#### Brief
Using the material below, print the line that contains "Give the box", the line that contains "2、spring.cloud.config.profile=prod (9, 195, 142, 204)", and every line in between, exactly and nothing else.

#### Supplied material
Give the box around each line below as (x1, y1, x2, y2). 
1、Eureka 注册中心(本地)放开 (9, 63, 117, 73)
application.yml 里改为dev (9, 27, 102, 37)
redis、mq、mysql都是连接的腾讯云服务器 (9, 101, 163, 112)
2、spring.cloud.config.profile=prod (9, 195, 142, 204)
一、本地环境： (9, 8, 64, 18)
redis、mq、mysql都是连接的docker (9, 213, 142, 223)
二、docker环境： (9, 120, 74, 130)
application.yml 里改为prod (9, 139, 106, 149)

==

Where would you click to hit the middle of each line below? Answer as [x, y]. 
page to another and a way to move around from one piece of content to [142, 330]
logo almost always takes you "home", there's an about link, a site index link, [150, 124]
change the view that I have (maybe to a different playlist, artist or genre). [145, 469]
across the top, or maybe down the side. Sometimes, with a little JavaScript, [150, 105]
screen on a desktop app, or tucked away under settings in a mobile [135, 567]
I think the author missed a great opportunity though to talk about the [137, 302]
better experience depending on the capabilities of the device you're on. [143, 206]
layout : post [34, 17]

...

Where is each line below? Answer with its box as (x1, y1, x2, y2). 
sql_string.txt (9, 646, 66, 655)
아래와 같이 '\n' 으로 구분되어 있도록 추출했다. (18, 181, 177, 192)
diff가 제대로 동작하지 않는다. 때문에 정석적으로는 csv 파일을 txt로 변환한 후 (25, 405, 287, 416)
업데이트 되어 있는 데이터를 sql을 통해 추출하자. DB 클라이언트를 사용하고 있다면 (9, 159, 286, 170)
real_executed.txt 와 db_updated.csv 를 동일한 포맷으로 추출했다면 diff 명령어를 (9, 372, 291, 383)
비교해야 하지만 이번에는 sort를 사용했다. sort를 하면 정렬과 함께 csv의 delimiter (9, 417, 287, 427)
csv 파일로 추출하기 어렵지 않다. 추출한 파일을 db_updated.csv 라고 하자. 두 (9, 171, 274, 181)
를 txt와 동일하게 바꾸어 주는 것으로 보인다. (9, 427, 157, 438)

#### Response area
Give the box around each line below as (x1, y1, x2, y2). 
1、Eureka 注册中心(本地)放开 (9, 63, 117, 73)
application.yml 里改为dev (9, 27, 102, 37)
redis、mq、mysql都是连接的腾讯云服务器 (9, 101, 163, 112)
2、spring.cloud.config.profile=prod (9, 195, 142, 204)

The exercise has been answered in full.